(Provided records)
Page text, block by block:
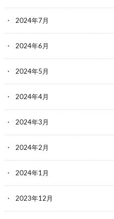
2024年7月
2024年6月
2024年5月
2024年4月
2024年3月
2024年2月
2024年1月
2023年12月
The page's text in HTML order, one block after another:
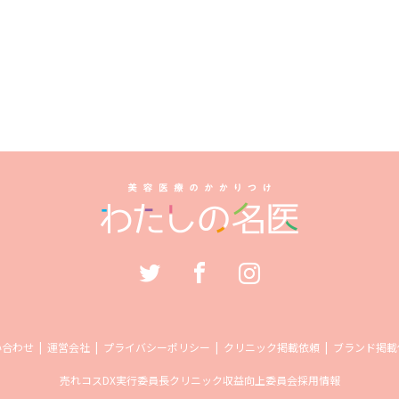
わせ 運営会社 プライバシーポリシー クリニック掲載依頼 ブランド掲
売れコスDX実行委員長クリニック収益向上委員会採用情報
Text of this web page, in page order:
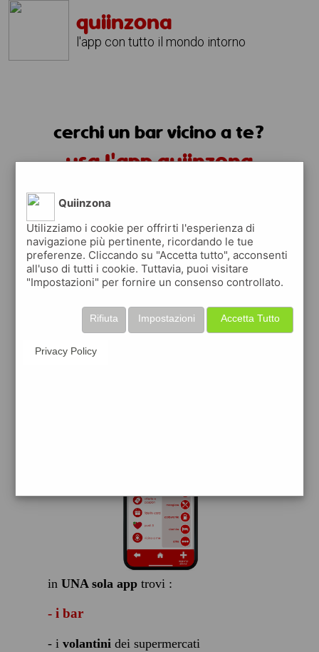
(End Provided records)
→ What is required: Beginning with the line that includes "The page's text" and ending with the last line of the material, reproduce those lines exactly and nothing else, with no pictures.

→ Output of the task:
The page's text in HTML order, one block after another:
わせ 運営会社 プライバシーポリシー クリニック掲載依頼 ブランド掲
売れコスDX実行委員長クリニック収益向上委員会採用情報
Text of this web page, in page order:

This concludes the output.